魏言收起长弓,说道:“一个大活人,跑哪里去我还能管得着啊?”
马代道:“可是他平常总是来找我说话,今日可不见他来。”
魏言摆摆手道:“不碍事,自会回来的。”
马代“哦”了一声,坐在旁边看魏言练箭,时不时叫上一句,“少爷真厉害。”
时间就这么过去了,到正午的时候,马铃儿从木廊上行过,突然想起昨夜的事情,便道:“少爷,昨夜有人闯入院内,被大小姐赶走了。”
魏言微微一愣,笑道:“看来卢毅是凶多吉少了?”
马代问道:“少爷,要查查去吗?”
魏言拄着长弓,扭过头问道:“城里谁能悄无声息制服一个第二境?”
马铃儿声音清冷,“少爷,他算不上第二境。”
魏言笑道:“货真价实的第二境啊,虽说也是属于垫底那种。”
他又道:“我说铃儿姐啊,你又不是修行人,还敢小瞧他?”
马铃儿笑道:“许是跟着少爷小姐久了,见的修行人也多了,眼光也就高了吧。”
魏言笑道:“那也好,眼光高好啊,我可怕你将来嫁了个没本事的,你这么好,一定要嫁个好夫婿。”
马代认真点头:“是哩,姐姐这么好,一定要嫁给一个顶天立地的大英雄。”
马铃儿笑道:“不嫁了,哪有人比得上小代和少爷?”
魏言收起长弓,走入亭中,笑道:“铃儿姐,你这么捧我,给师姐听到,我可就完了。”
马铃儿道:“是很好。”
说着,她柳眉微蹙,说道:“少爷,经昨夜一闹,小姐也开始担忧了,日子越来越近,白城来人也会越来越多,届时鱼龙混杂,定要出事的。”
魏言在剥桔子,淡淡说道:“无妨,风再大,也吹不到极意门去。”
马代点点头,马铃儿无奈转身,这两个孩子,一个自视甚高,一个涉世未深,都听不进她的劝。
马铃儿走后,魏言吃了一瓣桔子,为难道:“卢毅出事了,那总得有个办事的啊。”
他歪着头道:“最近应该是很多人赶来白城才对,谁比较近呢?”
马代道:“论路程的话,应该是紫炎门,而且今年论战特殊,紫炎门应该是要参与的。”
“哪个紫炎门?”
马代道:“就是那个黄阁所在的宗门,勉强也算是个一流宗门吧。”
魏言笑道:“君子谢玄的半个弟子,好,有意思,他应该有师弟修为也不差吧?”
说起北州修行宗门,马代如数家珍,缓缓说道:“秦雨,半年前应该是第二境上,接近第三境,哪怕在打磨根基,如今应该也不会比初入第三境差多少。”

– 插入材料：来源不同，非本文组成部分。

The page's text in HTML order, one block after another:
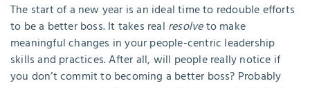
The start of a new year is an ideal time to redouble efforts
to be a better boss. It takes real resolveto make
meaningful changes in your people-centric leadership
skills and practices. After all, will people really notice if
you don’t commit to becoming a better boss? Probably
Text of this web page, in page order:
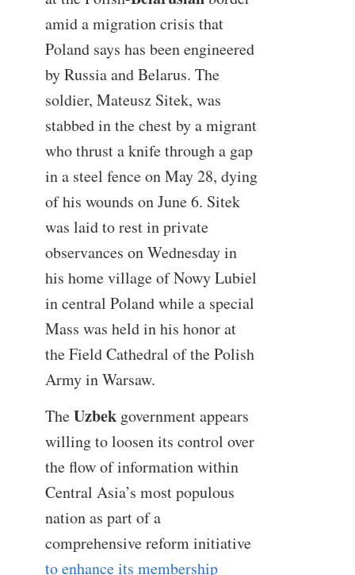
amid a migration crisis that
Poland says has been engineered
by Russia and Belarus. The
soldier, Mateusz Sitek, was
stabbed in the chest by a migrant
who thrust a knife through a gap
in a steel fence on May 28, dying
of his wounds on June 6. Sitek
was laid to rest in private
observances on Wednesday in
his home village of Nowy Lubiel
in central Poland while a special
Mass was held in his honor at
the Field Cathedral of the Polish
Army in Warsaw.
TheUzbekgovernment appears
willing to loosen its control over
the flow of information within
Central Asia’s most populous
nation as part of a
comprehensive reform initiative
to enhance its membership
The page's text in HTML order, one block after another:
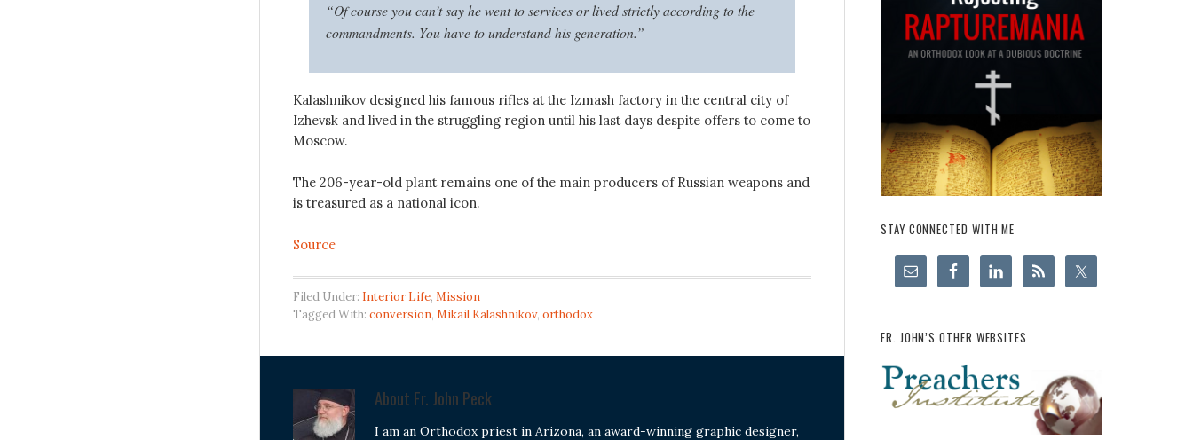
“Of course you can’t say he went to services or lived strictly according to the
commandments. You have to understand his generation.”
Kalashnikov designed his famous rifles at the Izmash factory in the central city of
Izhevsk and lived in the struggling region until his last days despite offers to come to
Moscow.
The 206-year-old plant remains one of the main producers of Russian weapons and
is treasured as a national icon.
Source
Filed Under: Interior Life, Mission
Tagged With: conversion, Mikail Kalashnikov, orthodox
About Fr. John Peck
I am an Orthodox priest in Arizona, an award-winning graphic designer,
STAY CONNECTED WITH ME
FR. JOHN’S OTHER WEBSITES
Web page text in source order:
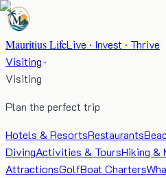
Mauritius LifeLive · Invest · Thrive
Visiting
Visiting
Plan the perfect trip
Hotels & ResortsRestaurants
DivingActivities & ToursHiking &
AttractionsGolfBoat Charters
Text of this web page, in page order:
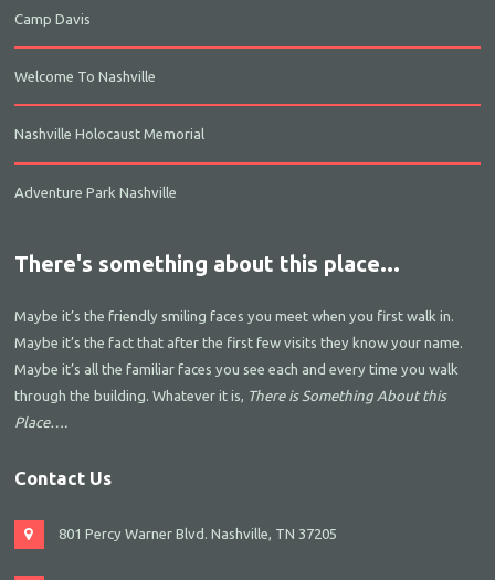
Camp Davis
Welcome To Nashville
Nashville Holocaust Memorial
Adventure Park Nashville
There's something about this place...
Maybe it’s the friendly smiling faces you meet when you first walk in.
Maybe it’s the fact that after the first few visits they know your name.
Maybe it’s all the familiar faces you see each and every time you walk
through the building. Whatever it is, There is Something About this
Place….
Contact Us
801 Percy Warner Blvd. Nashville, TN 37205
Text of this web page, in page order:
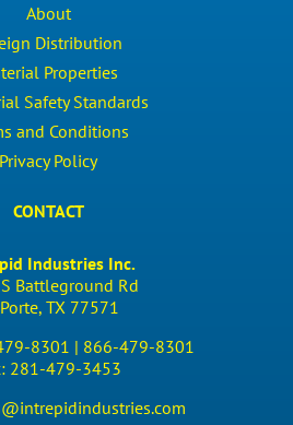
About
Distribution
Properties
Safety Standards
and Conditions
Privacy Policy
CONTACT
Industries Inc.
Battleground Rd
TX 77571
8301 | 866-479-8301
281-479-3453
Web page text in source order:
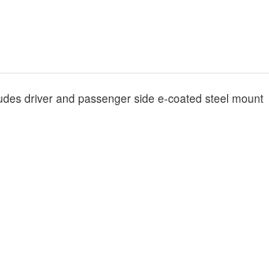
driver and passenger side e-coated steel mount
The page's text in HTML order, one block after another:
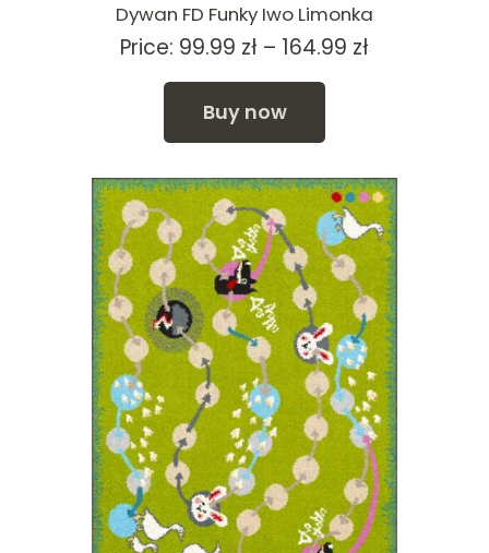
Dywan FD Funky Iwo Limonka
Price: 99.99 zł – 164.99 zł
Buy now
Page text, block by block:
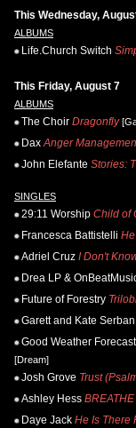
This Wednesday,
ALBUMS
Life.Church Switch
This Friday, August 7
ALBUMS
The Choir Dragonfly
Dax Anger
John Elefante Stories:
SINGLES
29:11 Worship Child of
Francesca Battistelli
Adriel Cruz I Don't
Drea LP &
Future of Forestry
Garett and Kate Serban
Good Weather
[Dream]
Josh Grove Trust
Ashley Hess
Daye Jack He Is There

魏言吃着桔子,酸得皱眉头,艰难地咽下去,笑道:“好,就找他。”
马代小声问道:“少爷,你是要去找那个叫商陆的吗?”
魏言意外道:“马代,你真是少爷肚子里的蛔虫。”
马代笑呵呵道:“昨日你让姐姐出门,我就猜到了,你很不喜欢他。”
魏言摇头道:“不是不喜欢他,有些狗会咬人,得打怕了,才会听话。”
马代坐在亭外台阶上,歪着头,没搞清楚,但他知道,少爷确实要对商陆动手,这件事他早已经知道,也就把商陆的卷宗都翻了一遍。
“少爷,这个人,不太一般。”
“那又如何?”
“少爷,我觉得不该贸然对他出手,应该再看看的,凡事还是小心为上。”
魏言站起身,走到马代面前,拉着他,说道:“马代,你站起来。”
马代连忙拍拍屁股站起身。
魏言伸出手,轻轻拍着马代脑袋,然后对着自己胸口比划了一下,说道:“你看,你才到我胸口这么高,多吃点,长得快。”
马代一头雾水,无奈道:“少爷,我和你说正经事呢。”
魏言笑道:“我也和你说正事呢,想得多就吃得少,吃得少就长得慢,你都十三了,过两年就要修行了,我当年像你这么大的时候,已经能和第一境的人过过手了。”
马代道:“我知道少爷,可是。”
魏言抬起头,说道:“哪有什么可是,你就是没听懂,我是说,当年我未修行就能和第一境交手了,现在寻常第三境来,能是我对手吗?”
这是没错的,魏言少爷为了打磨根基,在第二境留了许久。
因此根基深厚,世所罕见,对上寻常第三境,也几乎少有对手。
哪怕是那些第三境上的修行人,其实也并非全无胜算。
但马代还是坚持道:“可是少爷,我总有想法,此城虽小,但并不寻常,以天命师的想法来说,其中说不准还有因果联系,气运牵扯,他又是城中唯一的修行人,还是不可大意的。”
魏言顿时兴起,大笑道:“有道理,因果气运,百里霜是城中唯一的命师,莫非我与她的缘分,还是来于我与此城的缘分?”
马代惆怅地撑着下巴,说了这么久,这么多,魏言少爷还是没听懂。
唉,他眼里是不是只有那个百里霜了?
马代抿嘴,他偷偷也去看过,漂亮当然是漂亮的,可是魏言少爷是什么身份?
这样貌美的姑娘,又不是没有见过,就比如那位观星楼的蔡天仪,还有那位大龙宗的洛茯神,都是人间少有的绝色,不差于这位百里霜的,还是门当户对的,那才是很合适的。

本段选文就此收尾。